What the task asks
Your job is to set down the stretch of entries that opens with the line containing "July 2026 (3)" and closes with the line containing "lined with adequate". Keep both end lines, copy each exactly, and add nothing.
##########
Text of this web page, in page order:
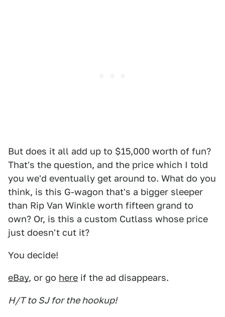
But does it all add up to $15,000 worth of fun?
That's the question, and the price which I told
you we'd eventually get around to. What do you
think, is this G-wagon that's a bigger sleeper
than Rip Van Winkle worth fifteen grand to
own? Or, is this a custom Cutlass whose price
just doesn't cut it?
You decide!
eBay, or go here if the ad disappears.
H/T to SJ for the hookup!
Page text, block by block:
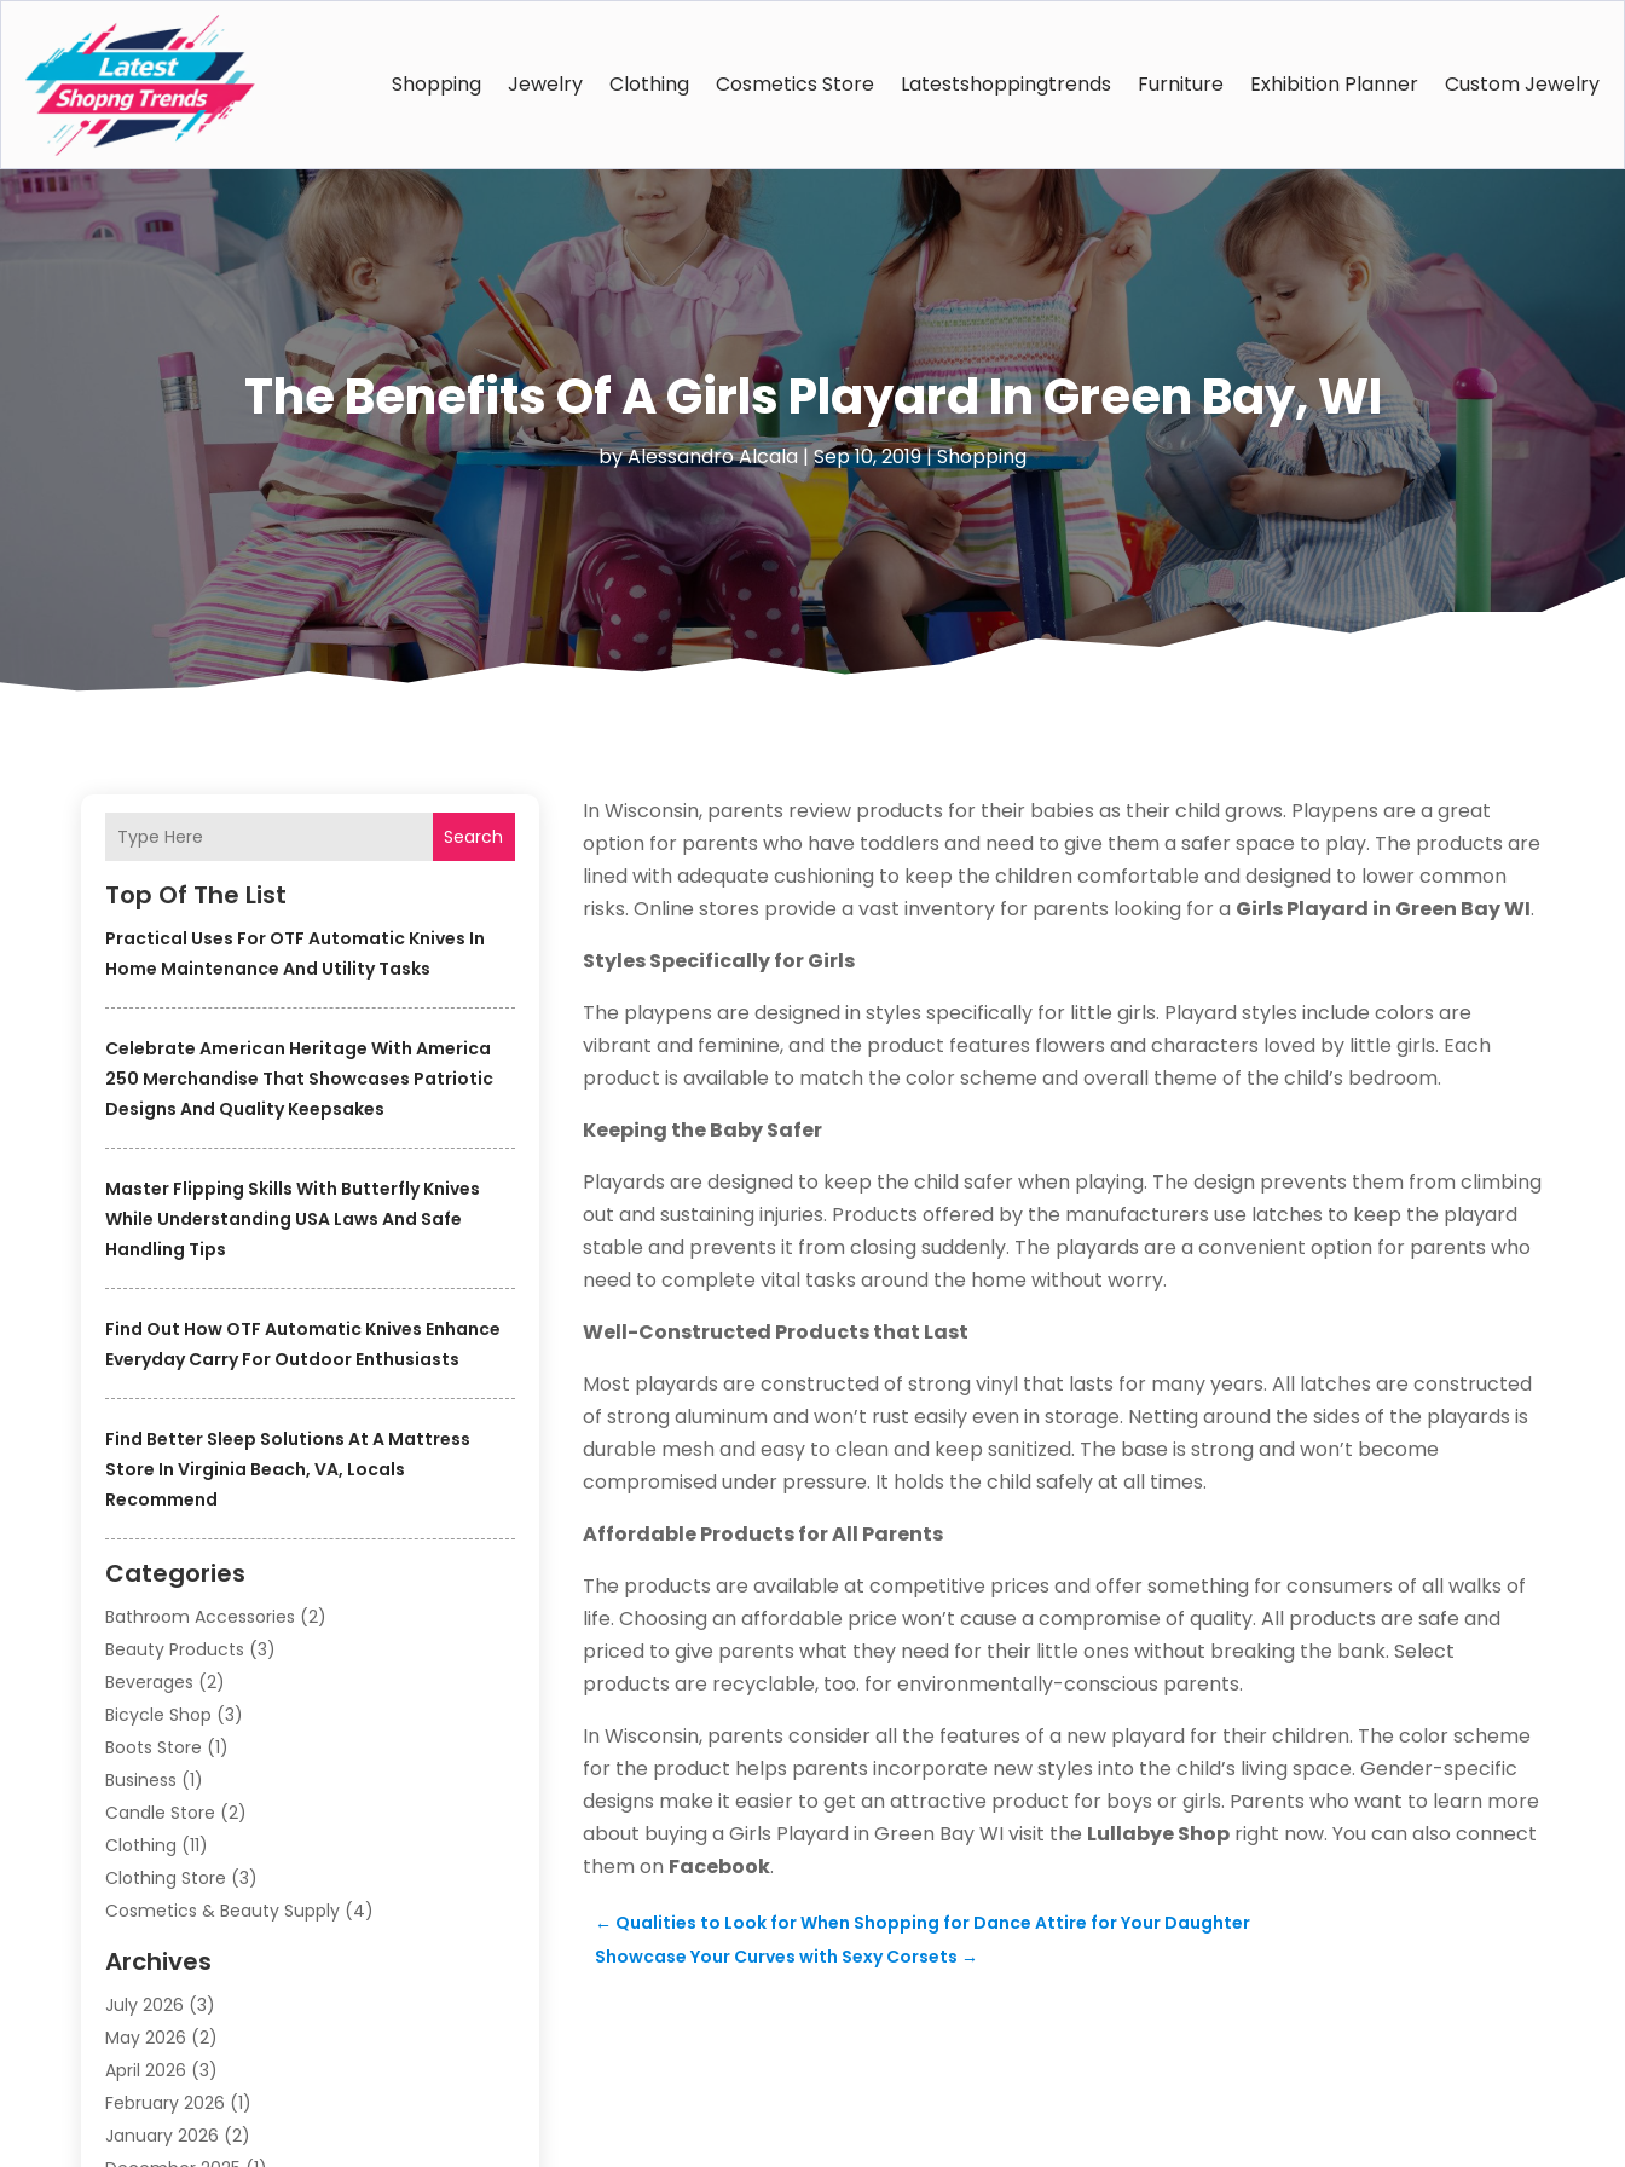
Shopping Jewelry Clothing Cosmetics Store Latestshoppingtrends Furniture Exhibition Planner Custom Jewelry
The Benefits Of A Girls Playard In Green Bay, WI
byAlessandro Alcala | Sep 10, 2019|Shopping
Search
Top Of The List
Practical Uses For OTF Automatic Knives In
Home Maintenance And Utility Tasks
Celebrate American Heritage With America
250 Merchandise That Showcases Patriotic
Designs And Quality Keepsakes
Master Flipping Skills With Butterfly Knives
While Understanding USA Laws And Safe
Handling Tips
Find Out How OTF Automatic Knives Enhance
Everyday Carry For Outdoor Enthusiasts
Find Better Sleep Solutions At A Mattress
Store In Virginia Beach, VA, Locals
Recommend
Categories
Bathroom Accessories (2)
Beauty Products (3)
Beverages (2)
Bicycle Shop (3)
Boots Store (1)
Business (1)
Candle Store (2)
Clothing (11)
Clothing Store (3)
Cosmetics & Beauty Supply (4)
Custom Jewelry
Donut Shop(1)
E-COMMERCE SERVICE
Electronics(2)
Embroidery And Screen Printing
Exhibition Planner
Archives
July 2026 (3)
May 2026 (2)
April 2026 (3)
February 2026 (1)
January 2026 (2)
In Wisconsin, parents review products for their babies as their child grows. Playpens are a great
option for parents who have toddlers and need to give them a safer space to play. The products are
lined with adequate cushioning to keep the children comfortable and designed to lower common
risks. Online stores provide a vast inventory for parents looking for a Girls Playard in Green Bay WI.
Styles Specifically for Girls
The playpens are designed in styles specifically for little girls. Playard styles include colors are
vibrant and feminine, and the product features flowers and characters loved by little girls. Each
product is available to match the color scheme and overall theme of the child’s bedroom.
Keeping the Baby Safer
Playards are designed to keep the child safer when playing. The design prevents them from climbing
out and sustaining injuries. Products offered by the manufacturers use latches to keep the playard
stable and prevents it from closing suddenly. The playards are a convenient option for parents who
need to complete vital tasks around the home without worry.
Well-Constructed Products that Last
Most playards are constructed of strong vinyl that lasts for many years. All latches are constructed
of strong aluminum and won’t rust easily even in storage. Netting around the sides of the playards is
durable mesh and easy to clean and keep sanitized. The base is strong and won’t become
compromised under pressure. It holds the child safely at all times.
Affordable Products for All Parents
The products are available at competitive prices and offer something for consumers of all walks of
life. Choosing an affordable price won’t cause a compromise of quality. All products are safe and
priced to give parents what they need for their little ones without breaking the bank. Select
products are recyclable, too. for environmentally-conscious parents.
In Wisconsin, parents consider all the features of a new playard for their children. The color scheme
for the product helps parents incorporate new styles into the child’s living space. Gender-specific
designs make it easier to get an attractive product for boys or girls. Parents who want to learn more
about buying a Girls Playard in Green Bay WI visit the Lullabye Shop right now. You can also connect
them on Facebook.
← Qualities to Look for When Shopping for Dance Attire for Your Daughter
Showcase Your Curves with Sexy Corsets →
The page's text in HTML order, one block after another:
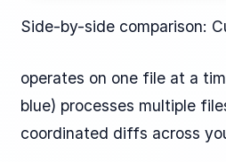
Side-by-side comparison:
operates on one file at a
blue) processes multiple
coordinated diffs across
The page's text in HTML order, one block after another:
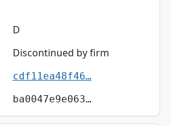
D
Discontinued by firm
cdf11ea48f46…
ba0047e9e063…
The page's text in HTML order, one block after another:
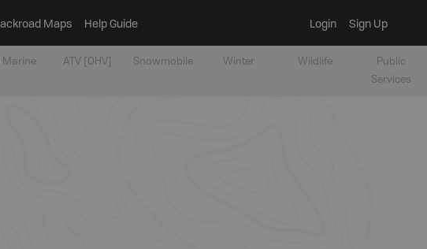
Maps Help Guide Login Sign Up
Marine ATV [OHV] Snowmobile Winter Wildlife
Public
Services
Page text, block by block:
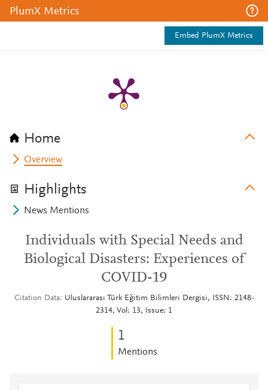
PlumX Metrics
Embed PlumX Metrics
Home
Overview
Highlights
News Mentions
Individuals with Special Needs and
Biological Disasters: Experiences of
COVID-19
Citation Data
Uluslararası Türk Eğitim Bilimleri Dergisi, ISSN: 2148-
2314, Vol: 13, Issue: 1
1
Mentions
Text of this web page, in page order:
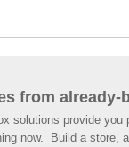
from
solutions provide
now. Build a store,
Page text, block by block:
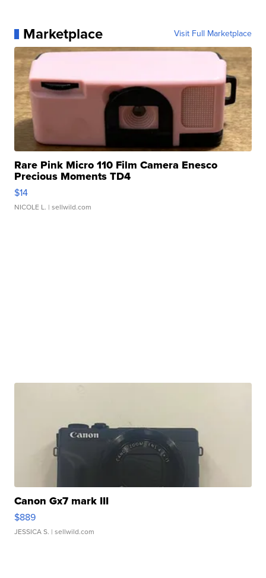
Marketplace Visit Full Marketplace
Rare Pink Micro 110 Film Camera Enesco
Precious Moments TD4
$14
NICOLE L. | sellwild.com
Canon Gx7 mark III
$889
JESSICA S. | sellwild.com
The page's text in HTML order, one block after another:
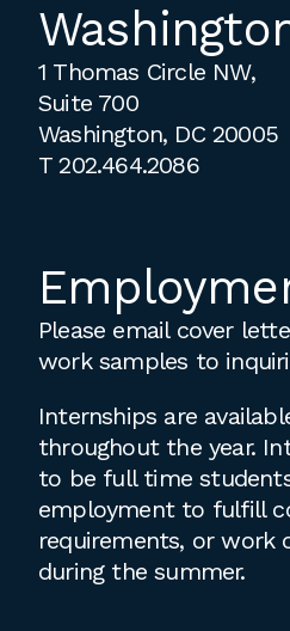
1 Thomas Circle NW,
Suite 700
Washington, DC 20005
T202.464.2086
Please email cover
work samples to
Internships are
throughout the year.
to be full time
employment to fulfill
requirements, or work
during the summer.
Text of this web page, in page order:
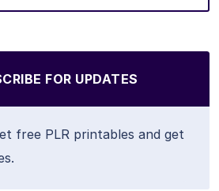
FOR UPDATES
free PLR printables and get
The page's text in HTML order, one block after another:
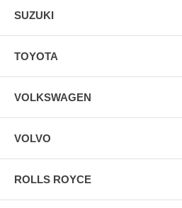
SUZUKI
TOYOTA
VOLKSWAGEN
VOLVO
ROLLS ROYCE
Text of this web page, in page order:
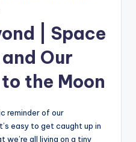
| Space
Our
the Moon
reminder of our
easy to get caught up in
we’re all living on a tiny
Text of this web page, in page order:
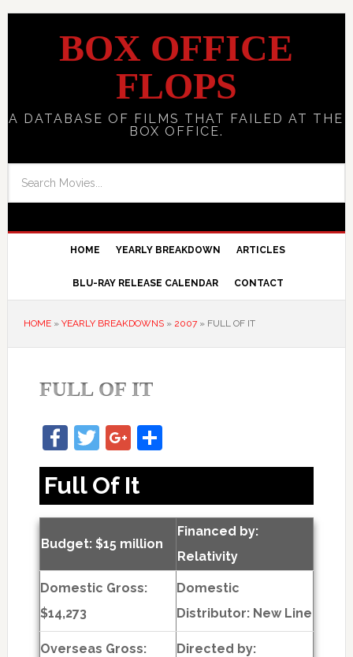
BOX OFFICE
FLOPS
A DATABASE OF FILMS THAT FAILED AT THE
BOX OFFICE.
HOME YEARLY BREAKDOWN ARTICLES
BLU-RAY RELEASE CALENDAR CONTACT
HOME» YEARLY BREAKDOWNS» 2007» FULL OF IT
FULL OF IT
Facebook
TwitterGoogle+
Share
Full Of It
Budget: $15 million
Financed by:
Relativity
Domestic Gross:
$14,273
Domestic
Distributor: New Line
Overseas Gross:
Directed by:
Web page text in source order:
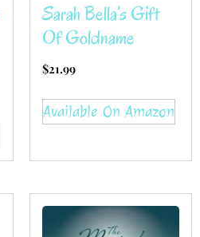
Sarah Bella’s Gift
Of Goldname
$21.99
Available On Amazon
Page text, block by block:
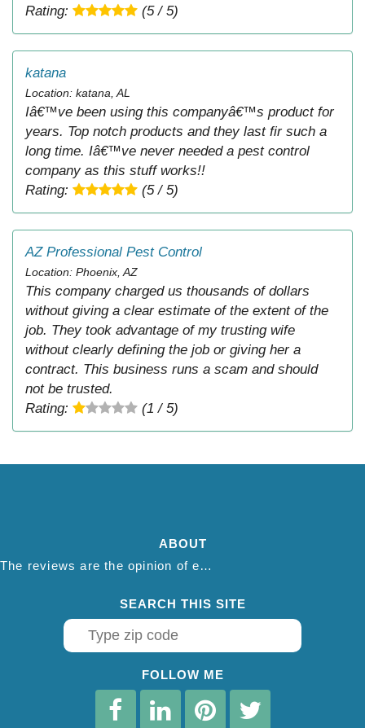
Rating:
(5 / 5)
katana
Location: katana, AL
Iâ€™ve been using this companyâ€™s product for
years. Top notch products and they last fir such a
long time. Iâ€™ve never needed a pest control
company as this stuff works!!
Rating:
(5 / 5)
AZ Professional Pest Control
Location: Phoenix, AZ
This company charged us thousands of dollars
without giving a clear estimate of the extent of the
job. They took advantage of my trusting wife
without clearly defining the job or giving her a
contract. This business runs a scam and should
not be trusted.
Rating:
(1 / 5)
ABOUT
The reviews are the opinion of each individual reviewer and do not necessarily reflect the opinion of thepestadvice.com. We do not endorse this business and we are not affiliated or associated with this business in any way.
SEARCH THIS SITE
FOLLOW ME
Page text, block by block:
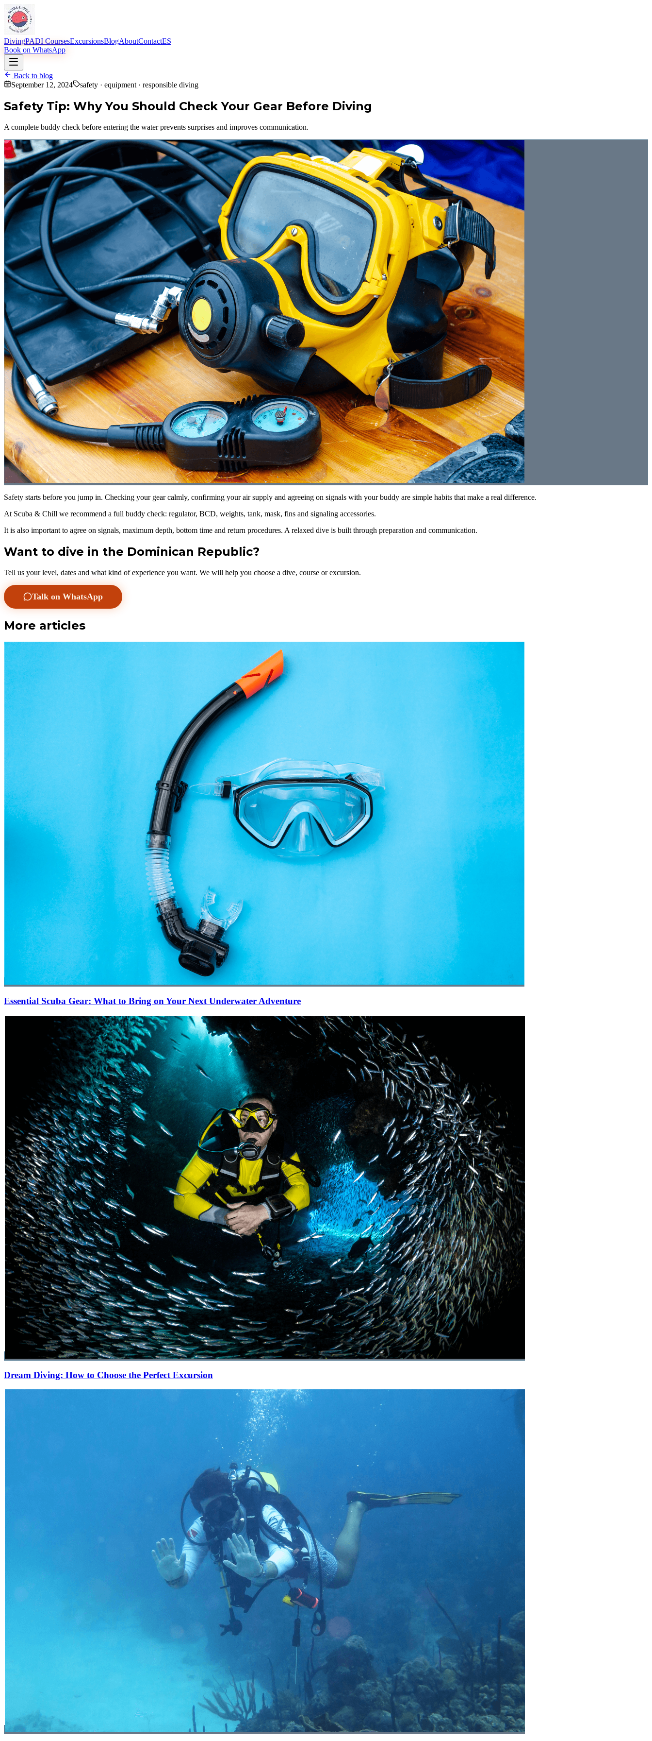
DivingPADI CoursesExcursionsBlogAboutContactES
Book on WhatsApp
Back to blog
September 12, 2024
safety · equipment · responsible diving
Safety Tip: Why You Should Check Your Gear Before Diving
A complete buddy check before entering the water prevents surprises and improves communication.
Safety starts before you jump in. Checking your gear calmly, confirming your air supply and agreeing on signals with your buddy are simple habits that make a real difference.
At Scuba & Chill we recommend a full buddy check: regulator, BCD, weights, tank, mask, fins and signaling accessories.
It is also important to agree on signals, maximum depth, bottom time and return procedures. A relaxed dive is built through preparation and communication.
Want to dive in the Dominican Republic?
Tell us your level, dates and what kind of experience you want. We will help you choose a dive, course or excursion.
Talk on WhatsApp
More articles
Essential Scuba Gear: What to Bring on Your Next Underwater Adventure
Dream Diving: How to Choose the Perfect Excursion
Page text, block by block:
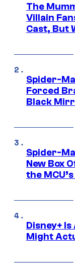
##########
Answer section
July 2026 (3)
May 2026 (2)
April 2026 (3)
February 2026 (1)
January 2026 (2)
In Wisconsin, parents review products for their babies as their child grows. Playpens are a great
option for parents who have toddlers and need to give them a safer space to play. The products are
lined with adequate cushioning to keep the children comfortable and designed to lower common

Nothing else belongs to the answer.